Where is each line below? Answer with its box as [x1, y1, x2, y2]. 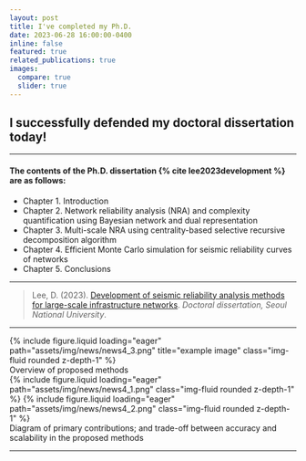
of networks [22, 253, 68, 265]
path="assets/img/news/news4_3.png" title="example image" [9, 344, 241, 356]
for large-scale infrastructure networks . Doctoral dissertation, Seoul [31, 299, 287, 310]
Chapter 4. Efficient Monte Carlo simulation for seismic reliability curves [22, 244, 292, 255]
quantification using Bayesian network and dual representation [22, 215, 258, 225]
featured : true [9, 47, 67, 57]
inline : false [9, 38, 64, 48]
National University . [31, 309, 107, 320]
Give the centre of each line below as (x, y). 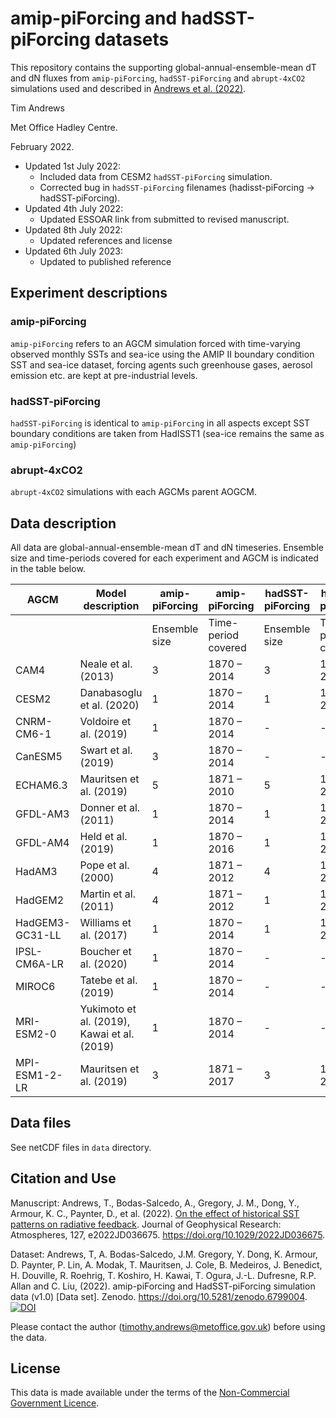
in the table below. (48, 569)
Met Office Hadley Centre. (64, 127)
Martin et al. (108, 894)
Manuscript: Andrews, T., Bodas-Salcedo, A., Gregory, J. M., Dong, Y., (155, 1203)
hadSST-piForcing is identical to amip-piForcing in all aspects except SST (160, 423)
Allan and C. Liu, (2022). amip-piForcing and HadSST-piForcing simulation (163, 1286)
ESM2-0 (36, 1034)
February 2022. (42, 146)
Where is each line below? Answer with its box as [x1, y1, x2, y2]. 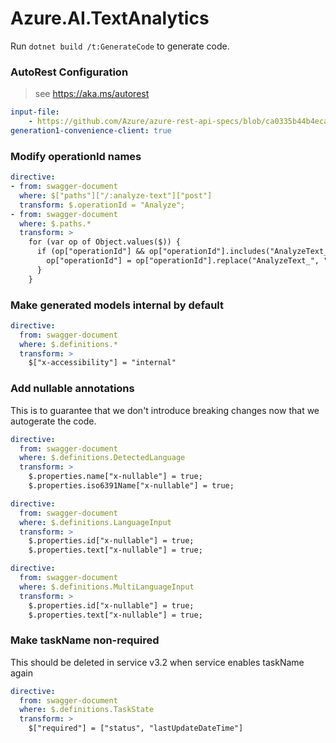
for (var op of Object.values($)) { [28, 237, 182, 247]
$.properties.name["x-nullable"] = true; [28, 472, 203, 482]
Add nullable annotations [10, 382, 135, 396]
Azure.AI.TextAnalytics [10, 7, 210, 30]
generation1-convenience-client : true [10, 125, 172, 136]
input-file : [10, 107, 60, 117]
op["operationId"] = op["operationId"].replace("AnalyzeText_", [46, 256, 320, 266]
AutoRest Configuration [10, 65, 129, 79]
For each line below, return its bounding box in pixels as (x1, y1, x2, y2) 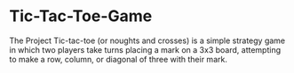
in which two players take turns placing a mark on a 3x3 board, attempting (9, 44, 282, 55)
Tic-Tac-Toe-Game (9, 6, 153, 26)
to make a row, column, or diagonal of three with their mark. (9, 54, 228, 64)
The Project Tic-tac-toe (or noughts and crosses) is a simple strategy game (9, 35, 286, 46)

====

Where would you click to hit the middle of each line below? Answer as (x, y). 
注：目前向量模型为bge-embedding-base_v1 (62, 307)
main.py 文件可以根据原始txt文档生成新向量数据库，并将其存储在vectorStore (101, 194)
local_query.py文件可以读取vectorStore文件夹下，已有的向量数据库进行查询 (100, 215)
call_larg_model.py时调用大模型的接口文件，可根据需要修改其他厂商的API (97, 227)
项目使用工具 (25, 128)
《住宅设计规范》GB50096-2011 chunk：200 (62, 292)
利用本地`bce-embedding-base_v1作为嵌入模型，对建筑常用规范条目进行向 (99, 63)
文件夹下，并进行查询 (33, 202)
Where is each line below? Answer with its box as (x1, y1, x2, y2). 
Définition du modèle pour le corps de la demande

====

**GOAL OF THE EXERCISE:** Pictures in the material above should be skipped; print exactly the lines from the one with "For each line" through the one with "The Project Tic-tac-toe".

**EXERCISE RESULT:**
For each line below, return its bounding box in pixels as (x1, y1, x2, y2) 
in which two players take turns placing a mark on a 3x3 board, attempting (9, 44, 282, 55)
Tic-Tac-Toe-Game (9, 6, 153, 26)
to make a row, column, or diagonal of three with their mark. (9, 54, 228, 64)
The Project Tic-tac-toe (or noughts and crosses) is a simple strategy game (9, 35, 286, 46)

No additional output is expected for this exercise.